假设您的指数是唯一的,这是一种方法。您可以初始化新列表,只需将元素插入正确的位置即可。
def magic_rearrange(l1):
l2 = [None] * len(l1)
for i in l1:
l2[i[1]] = i
return l2
And a demo:
还有一个演示:
>>> l = [('item1',1), ('item0',0), ('item2',2), ('item4',4), ('item3',3)]
>>> magic_rearrange(l)
[('item0', 0), ('item1', 1), ('item2', 2), ('item3', 3), ('item4', 4)]
There's a quicker way to do this, if you use numpy's fancy indexing.
如果你使用numpy的花式索引,有一种更快的方法。
import numpy as np
def magic_rearrange(l1):
l2 = np.repeat(None, len(l1))
l2[[x[1] for x in l1]] = l1
return l2
And a demo:
还有一个演示:
>>> magic_rearrange(l)
array([('item0', 0), ('item1', 1), ('item2', 2), ('item3', 3), ('item4', 4)], dtype=object)
#2
2
Create the list first and then replace:
首先创建列表,然后替换:
def magic_rearrange(l, key):
# creates list to not change original list
new_list = list(l)
# reorder on new list
for original_index, new_index in enumerate(map(key, l)):
new_list[new_index] = l[original_index]
return new_list
#3
0
Here you go.
干得好。
def magic_rearrange (input_list, key = lambda x: x):
result_list = [None] * len (input_list)
for p in input_list:
result_list[key (p)] = p
return result_list
We just create a list of the desired length, and then put each element in its place.

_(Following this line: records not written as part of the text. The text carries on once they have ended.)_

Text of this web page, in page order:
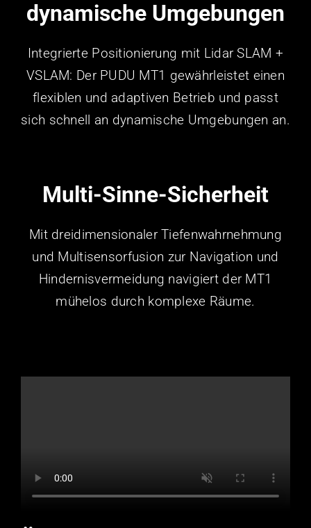
dynamische Umgebungen
Integrierte Positionierung mit Lidar SLAM +
VSLAM: Der PUDU MT1 gewährleistet einen
flexiblen und adaptiven Betrieb und passt
sich schnell an dynamische Umgebungen an.
Multi-Sinne-Sicherheit
Mit dreidimensionaler Tiefenwahrnehmung
und Multisensorfusion zur Navigation und
Hindernisvermeidung navigiert der MT1
mühelos durch komplexe Räume.
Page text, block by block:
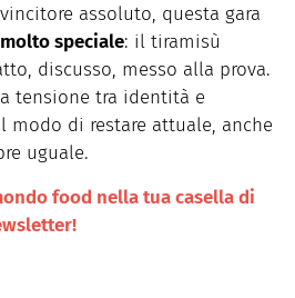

The order of operations can be arbitrary, but each element will eventually get to its position in the resulting list. This is O(N) if copying a single list element and obtaining the key are both O(1). The key = lambda x: x is for the default order, which is comparing the whole elements (however useless since the result is just list(range(N))).
我们只创建一个所需长度的列表,然后将每个元素放在其位置。操作顺序可以是任意的,但每个元素最终都会到达结果列表中的位置。如果复制单个列表元素并且获得密钥都是O(1),则这是O(N)。 key = lambda x:x用于默认顺序,它比较整个元素(但是无用,因为结果只是list(range(N)))。